■ **INFORMATION**
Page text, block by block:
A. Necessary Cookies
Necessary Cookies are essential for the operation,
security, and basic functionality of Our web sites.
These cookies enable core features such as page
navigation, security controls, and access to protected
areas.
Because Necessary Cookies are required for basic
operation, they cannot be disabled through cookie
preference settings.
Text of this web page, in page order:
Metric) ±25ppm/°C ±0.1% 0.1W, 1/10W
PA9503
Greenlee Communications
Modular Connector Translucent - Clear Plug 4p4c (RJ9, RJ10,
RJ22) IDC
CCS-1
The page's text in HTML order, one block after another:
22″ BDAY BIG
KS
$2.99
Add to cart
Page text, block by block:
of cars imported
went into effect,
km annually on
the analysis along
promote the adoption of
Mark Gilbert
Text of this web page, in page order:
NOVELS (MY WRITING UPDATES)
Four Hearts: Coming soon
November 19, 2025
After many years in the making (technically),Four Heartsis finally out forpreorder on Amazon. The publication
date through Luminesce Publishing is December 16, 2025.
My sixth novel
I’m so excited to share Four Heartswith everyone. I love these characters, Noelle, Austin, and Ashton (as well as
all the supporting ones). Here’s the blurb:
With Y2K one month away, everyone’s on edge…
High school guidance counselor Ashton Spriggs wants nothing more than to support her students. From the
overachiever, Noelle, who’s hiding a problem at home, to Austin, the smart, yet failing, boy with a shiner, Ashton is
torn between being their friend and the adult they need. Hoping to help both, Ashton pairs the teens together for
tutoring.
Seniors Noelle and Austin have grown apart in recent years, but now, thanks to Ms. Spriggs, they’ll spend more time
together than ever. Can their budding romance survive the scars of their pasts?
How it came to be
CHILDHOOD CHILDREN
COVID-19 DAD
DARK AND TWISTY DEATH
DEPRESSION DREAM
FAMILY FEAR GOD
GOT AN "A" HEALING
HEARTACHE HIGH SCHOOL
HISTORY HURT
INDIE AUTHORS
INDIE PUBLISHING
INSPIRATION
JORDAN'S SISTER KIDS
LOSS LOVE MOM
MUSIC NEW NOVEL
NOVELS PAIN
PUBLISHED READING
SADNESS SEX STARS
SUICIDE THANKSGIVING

■ **ACTIVITY**
Please set down exactly the lines running from the one with "of cars imported" to the last line of the entries above, both of them included, and no others.

■ **RESPONSE**
of cars imported
went into effect,
km annually on
the analysis along
promote the adoption of
Mark Gilbert
Text of this web page, in page order:
NOVELS (MY WRITING UPDATES)
Four Hearts: Coming soon
November 19, 2025
After many years in the making (technically),Four Heartsis finally out forpreorder on Amazon. The publication
date through Luminesce Publishing is December 16, 2025.
My sixth novel
I’m so excited to share Four Heartswith everyone. I love these characters, Noelle, Austin, and Ashton (as well as
all the supporting ones). Here’s the blurb:
With Y2K one month away, everyone’s on edge…
High school guidance counselor Ashton Spriggs wants nothing more than to support her students. From the
overachiever, Noelle, who’s hiding a problem at home, to Austin, the smart, yet failing, boy with a shiner, Ashton is
torn between being their friend and the adult they need. Hoping to help both, Ashton pairs the teens together for
tutoring.
Seniors Noelle and Austin have grown apart in recent years, but now, thanks to Ms. Spriggs, they’ll spend more time
together than ever. Can their budding romance survive the scars of their pasts?
How it came to be
CHILDHOOD CHILDREN
COVID-19 DAD
DARK AND TWISTY DEATH
DEPRESSION DREAM
FAMILY FEAR GOD
GOT AN "A" HEALING
HEARTACHE HIGH SCHOOL
HISTORY HURT
INDIE AUTHORS
INDIE PUBLISHING
INSPIRATION
JORDAN'S SISTER KIDS
LOSS LOVE MOM
MUSIC NEW NOVEL
NOVELS PAIN
PUBLISHED READING
SADNESS SEX STARS
SUICIDE THANKSGIVING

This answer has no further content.